## WORK REQUIRED
Make an exact copy of the lines from the top of the entries below through the line with "corpora [14, 106, 38, 114]". Leave all pictures out.

## DATA PROVIDED
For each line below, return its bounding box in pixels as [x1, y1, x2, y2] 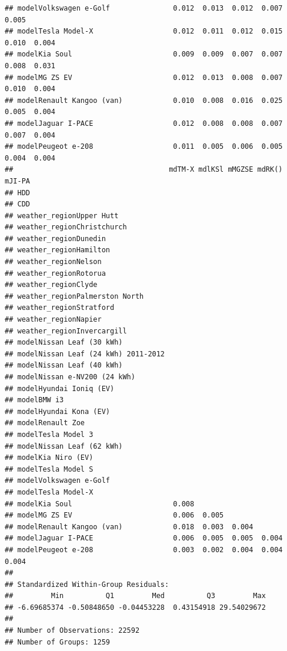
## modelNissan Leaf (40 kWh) [5, 361, 123, 370]
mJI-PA [5, 176, 30, 185]
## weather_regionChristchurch [5, 223, 127, 232]
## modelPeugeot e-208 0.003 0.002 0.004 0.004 [5, 545, 283, 554]
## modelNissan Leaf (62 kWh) [5, 442, 123, 450]
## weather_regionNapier [5, 315, 102, 324]
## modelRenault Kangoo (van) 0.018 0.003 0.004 [5, 522, 253, 531]
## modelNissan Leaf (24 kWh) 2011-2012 [5, 349, 165, 358]
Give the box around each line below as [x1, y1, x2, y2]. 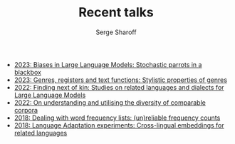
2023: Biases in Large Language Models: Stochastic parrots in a [14, 60, 202, 68]
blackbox [14, 68, 41, 76]
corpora [14, 106, 38, 114]
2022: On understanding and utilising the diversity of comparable [14, 98, 207, 107]
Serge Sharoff [95, 28, 137, 36]
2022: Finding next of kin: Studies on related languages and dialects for [14, 83, 224, 91]
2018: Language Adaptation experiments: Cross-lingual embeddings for [14, 120, 224, 129]
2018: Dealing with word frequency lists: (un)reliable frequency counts [14, 113, 221, 122]

## SOLUTION TO THIS PROBLEM
For each line below, return its bounding box in pixels as [x1, y1, x2, y2] 
## modelNissan Leaf (40 kWh) [5, 361, 123, 370]
mJI-PA [5, 176, 30, 185]
## weather_regionChristchurch [5, 223, 127, 232]
## modelPeugeot e-208 0.003 0.002 0.004 0.004 [5, 545, 283, 554]
## modelNissan Leaf (62 kWh) [5, 442, 123, 450]
## weather_regionNapier [5, 315, 102, 324]
## modelRenault Kangoo (van) 0.018 0.003 0.004 [5, 522, 253, 531]
## modelNissan Leaf (24 kWh) 2011-2012 [5, 349, 165, 358]
Give the box around each line below as [x1, y1, x2, y2]. 
2023: Biases in Large Language Models: Stochastic parrots in a [14, 60, 202, 68]
blackbox [14, 68, 41, 76]
corpora [14, 106, 38, 114]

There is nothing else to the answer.